Value loss is a measure of how well the model predicts the future rewards for each action. It is calculated by comparing the model’s predicted values with the actual rewards received for each action and adjusting the model’s parameters to better align the two.

For example, if we have a language model that is being trained using PPO to generate responses to a query, we can calculate the policy loss by comparing the model’s predicted response to the actual response given by a human. If the model’s predicted response is very different from the human’s response, then the policy loss will be high, indicating that the model’s predictions are not very good at maximizing the rewards.

Similarly, we can calculate the value loss by comparing the model’s predicted rewards for each response with the actual rewards received. If the model’s predicted rewards are very different from the actual rewards, then the value loss will be high, indicating that the model is not very good at predicting the future rewards for each action.

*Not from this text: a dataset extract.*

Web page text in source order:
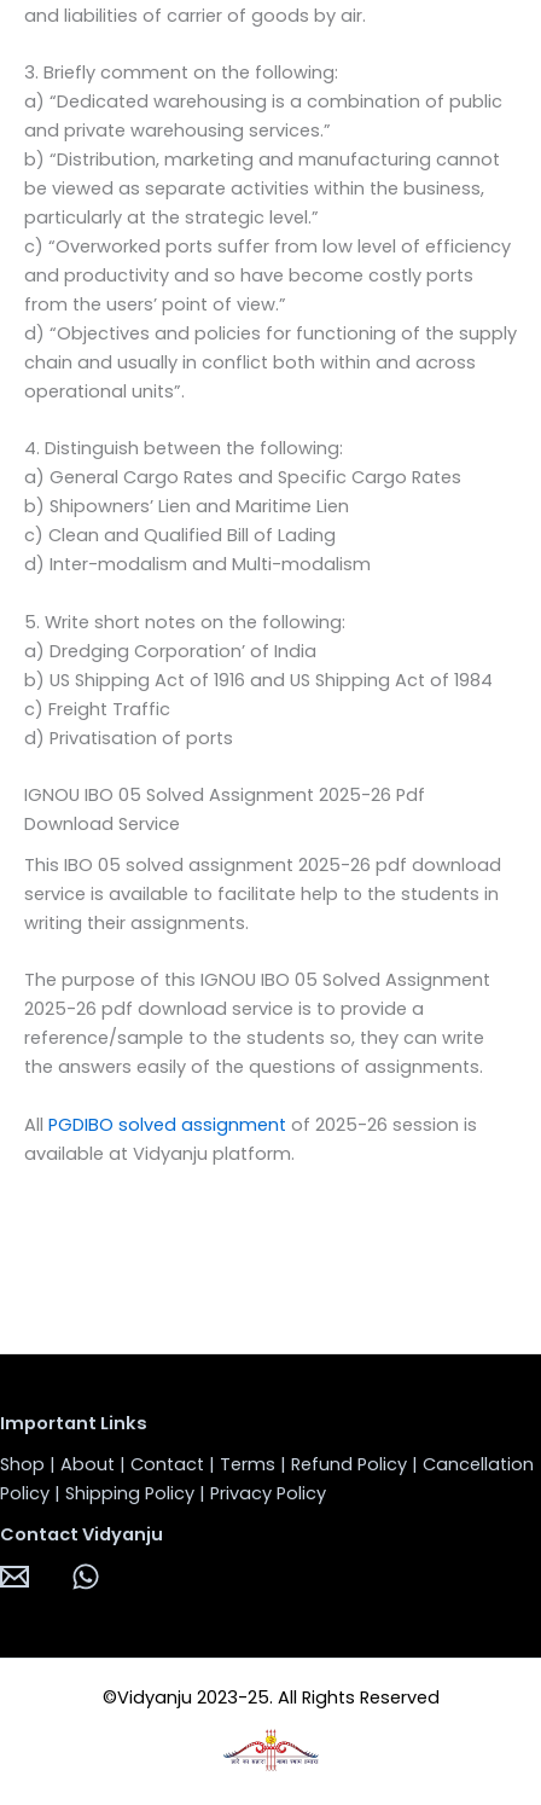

Policy loss is calculated by multiplying the advantages (which represent the expected rewards) by the ratio of the new and old probabilities of the actions taken by the model. This reflects how well the model’s actions match the actions that would maximize the expected rewards under the old policy.

We iterate through each action (or word) in the generated response and calculate the advantage of adding that word. The advantage of adding that word is calculated by rewards observed and the rewards predicted. the rewards predicted is a difference between the predicted rewards by the adding the next word, and the predicted rewards by adding the current word.

If we ignore for a moment the predicted rewards by adding the word after the current word, then we are iterating through each word in the generated response and calculating the advantage simply by subtracting the predicted rewards with the observed rewards.

` delta = rewards[:, t] - values[:, t]`

So loss is lower if predicted rewards are close to observed rewards and vice-versa. We are adding to this loss the reward gained by adding the word after the current word. How much we add the loss of the this future word depends on the gamma variable.

`delta += self.ppo_params['gamma'] * values[:, t + 1]`

Ratio is the change between the new words and the old words. Higher the change bigger the ratio. Bigger the ratio than the loss is amplified. Advantage is the difference between human response and the predicted response.

forward pass on query, responses – and in return get log probabilities, and scores. Scores are the values before softmax is applied and log probabilities are after softmax is applied.